Он звонит в милицию… Но в какую именно милицию он звонит, в ближайшее районное отделение или лучше сразу на Петровку? Не имеет значения, только скажи, что в твоей квартире лежит труп – и долго ждать не придется, приедут и те и другие, и местные и сыщики из ГУВД, плюс следователь прокуратуры, плюс эксперты и ещё чертова туча незнакомых людей.
Да, шума будет много. Народ возвращается с работы, а милиционеры весь дом на уши поставят: понятые, свидетели… После этого происшествия на него, Рослякова, будут показывать пальцем. Вот, убийца идет, мокрушник. Впрочем, квартиру можно будет поменять. Даже нужно.
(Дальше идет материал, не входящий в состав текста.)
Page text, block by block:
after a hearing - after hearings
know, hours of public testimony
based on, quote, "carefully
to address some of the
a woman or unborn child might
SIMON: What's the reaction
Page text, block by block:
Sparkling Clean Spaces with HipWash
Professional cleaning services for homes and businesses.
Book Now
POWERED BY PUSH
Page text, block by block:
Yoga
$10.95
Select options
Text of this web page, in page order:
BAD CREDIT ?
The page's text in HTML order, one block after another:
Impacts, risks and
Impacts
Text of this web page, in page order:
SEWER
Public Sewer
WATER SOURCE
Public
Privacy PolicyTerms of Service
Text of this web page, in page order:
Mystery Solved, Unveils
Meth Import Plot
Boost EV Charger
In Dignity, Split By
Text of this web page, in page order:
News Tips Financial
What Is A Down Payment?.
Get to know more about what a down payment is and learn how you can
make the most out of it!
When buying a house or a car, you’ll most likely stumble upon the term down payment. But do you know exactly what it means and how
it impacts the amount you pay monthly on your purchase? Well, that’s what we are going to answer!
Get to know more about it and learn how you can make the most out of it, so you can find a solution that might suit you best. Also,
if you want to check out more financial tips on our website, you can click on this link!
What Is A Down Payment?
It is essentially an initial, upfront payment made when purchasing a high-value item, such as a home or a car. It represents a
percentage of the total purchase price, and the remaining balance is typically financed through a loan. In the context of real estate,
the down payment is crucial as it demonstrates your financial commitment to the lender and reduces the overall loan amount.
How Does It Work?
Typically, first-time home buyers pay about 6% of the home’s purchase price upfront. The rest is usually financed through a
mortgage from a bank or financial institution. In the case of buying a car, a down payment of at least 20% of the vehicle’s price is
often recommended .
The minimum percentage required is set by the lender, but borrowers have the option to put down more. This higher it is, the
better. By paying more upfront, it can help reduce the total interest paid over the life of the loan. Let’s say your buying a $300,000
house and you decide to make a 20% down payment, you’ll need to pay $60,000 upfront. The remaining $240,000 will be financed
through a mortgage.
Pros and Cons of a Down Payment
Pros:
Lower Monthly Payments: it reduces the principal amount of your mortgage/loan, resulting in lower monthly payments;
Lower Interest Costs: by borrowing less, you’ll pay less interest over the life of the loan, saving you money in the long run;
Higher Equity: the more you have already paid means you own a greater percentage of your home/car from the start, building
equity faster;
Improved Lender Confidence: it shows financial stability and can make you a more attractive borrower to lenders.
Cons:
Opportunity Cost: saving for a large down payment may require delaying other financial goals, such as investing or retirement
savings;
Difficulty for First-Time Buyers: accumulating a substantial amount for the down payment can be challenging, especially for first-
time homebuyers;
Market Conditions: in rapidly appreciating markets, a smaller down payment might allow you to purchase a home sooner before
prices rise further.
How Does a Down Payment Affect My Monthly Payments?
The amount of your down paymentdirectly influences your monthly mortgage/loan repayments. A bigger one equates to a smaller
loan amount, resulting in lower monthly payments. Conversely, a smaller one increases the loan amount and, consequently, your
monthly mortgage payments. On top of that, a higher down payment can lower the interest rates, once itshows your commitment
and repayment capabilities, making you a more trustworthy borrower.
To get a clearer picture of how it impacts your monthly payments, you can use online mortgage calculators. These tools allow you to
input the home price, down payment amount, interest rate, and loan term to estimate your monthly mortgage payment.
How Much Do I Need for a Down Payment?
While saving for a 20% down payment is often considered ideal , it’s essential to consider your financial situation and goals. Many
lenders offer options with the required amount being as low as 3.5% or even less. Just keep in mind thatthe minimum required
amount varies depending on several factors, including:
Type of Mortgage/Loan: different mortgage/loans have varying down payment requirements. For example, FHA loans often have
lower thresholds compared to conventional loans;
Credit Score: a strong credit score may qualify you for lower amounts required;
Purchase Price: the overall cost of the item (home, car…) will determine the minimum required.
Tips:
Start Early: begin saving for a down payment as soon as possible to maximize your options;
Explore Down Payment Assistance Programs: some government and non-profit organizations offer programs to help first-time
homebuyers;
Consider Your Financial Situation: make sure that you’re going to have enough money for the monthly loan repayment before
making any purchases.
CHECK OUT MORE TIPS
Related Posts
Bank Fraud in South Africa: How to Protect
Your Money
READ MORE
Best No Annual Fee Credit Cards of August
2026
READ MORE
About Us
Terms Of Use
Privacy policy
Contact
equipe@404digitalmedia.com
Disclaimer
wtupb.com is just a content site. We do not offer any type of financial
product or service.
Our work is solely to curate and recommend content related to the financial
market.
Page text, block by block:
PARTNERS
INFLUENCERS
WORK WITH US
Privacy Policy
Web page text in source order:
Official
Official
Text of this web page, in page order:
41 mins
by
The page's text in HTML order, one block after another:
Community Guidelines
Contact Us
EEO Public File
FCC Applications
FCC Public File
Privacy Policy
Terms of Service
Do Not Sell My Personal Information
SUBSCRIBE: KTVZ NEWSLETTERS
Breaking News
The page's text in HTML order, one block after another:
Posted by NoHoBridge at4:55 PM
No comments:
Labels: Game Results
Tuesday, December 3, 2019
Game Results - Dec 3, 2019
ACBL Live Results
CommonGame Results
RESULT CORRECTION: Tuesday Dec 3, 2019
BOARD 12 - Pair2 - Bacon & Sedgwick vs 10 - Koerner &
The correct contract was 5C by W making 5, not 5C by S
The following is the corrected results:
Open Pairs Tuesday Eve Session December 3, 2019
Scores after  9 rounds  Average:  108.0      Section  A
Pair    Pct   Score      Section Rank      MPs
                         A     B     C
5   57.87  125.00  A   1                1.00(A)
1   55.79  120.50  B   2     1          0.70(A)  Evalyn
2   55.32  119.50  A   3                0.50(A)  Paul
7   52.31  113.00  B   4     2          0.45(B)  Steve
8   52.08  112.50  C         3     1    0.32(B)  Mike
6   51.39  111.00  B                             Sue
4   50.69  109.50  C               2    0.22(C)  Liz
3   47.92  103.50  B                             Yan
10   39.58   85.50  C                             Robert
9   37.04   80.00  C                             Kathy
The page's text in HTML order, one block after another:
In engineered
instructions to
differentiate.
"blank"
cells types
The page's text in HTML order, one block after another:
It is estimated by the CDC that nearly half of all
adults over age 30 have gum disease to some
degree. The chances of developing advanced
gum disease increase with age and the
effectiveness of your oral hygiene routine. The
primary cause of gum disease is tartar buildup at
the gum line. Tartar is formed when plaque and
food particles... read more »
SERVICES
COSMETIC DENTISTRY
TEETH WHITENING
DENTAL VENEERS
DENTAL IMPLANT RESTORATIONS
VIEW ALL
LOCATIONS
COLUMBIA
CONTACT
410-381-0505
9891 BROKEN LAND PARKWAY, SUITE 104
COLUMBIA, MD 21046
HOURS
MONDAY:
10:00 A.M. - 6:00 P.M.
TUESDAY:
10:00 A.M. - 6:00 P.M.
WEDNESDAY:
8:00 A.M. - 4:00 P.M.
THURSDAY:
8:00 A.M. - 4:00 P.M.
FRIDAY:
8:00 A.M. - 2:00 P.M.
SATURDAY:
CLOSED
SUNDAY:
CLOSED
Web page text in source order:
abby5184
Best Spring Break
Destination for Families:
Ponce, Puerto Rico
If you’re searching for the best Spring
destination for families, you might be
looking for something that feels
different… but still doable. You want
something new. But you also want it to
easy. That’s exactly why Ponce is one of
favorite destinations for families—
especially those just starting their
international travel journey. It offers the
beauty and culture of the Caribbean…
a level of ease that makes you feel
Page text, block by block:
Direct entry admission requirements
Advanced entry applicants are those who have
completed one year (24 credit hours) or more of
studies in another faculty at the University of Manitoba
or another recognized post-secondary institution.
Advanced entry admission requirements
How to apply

Сволочь Овечкин, угораздило же его застрелиться именно здесь, на чужой кухне, в квартире почти незнакомого человека, тоже выбрал место. Вышел бы хоть в парадное, спустился на этаж ниже и пустил себе пулю хоть в висок, хоть в задницу. Так нет, нужно ему именно в чужой квартире… Интересно, думает ли человек о тех неудобствах, что причинит своей гибелью окружающим людям? Если этот тип хоть о чем-то думал, так, может, жив остался.
* * * *
Мелкие мысли хаотично разбегались, уводили Рослякова куда-то в сторону от главного решения. Итак, он наберет номер: «Простите за беспокойство, но у меня тут в кухне труп незнакомого мужчины валяется. Не могли бы вы его, этот труп, забрать куда-нибудь? Пусть там у вас полежит где-нибудь, а то я боюсь покойников.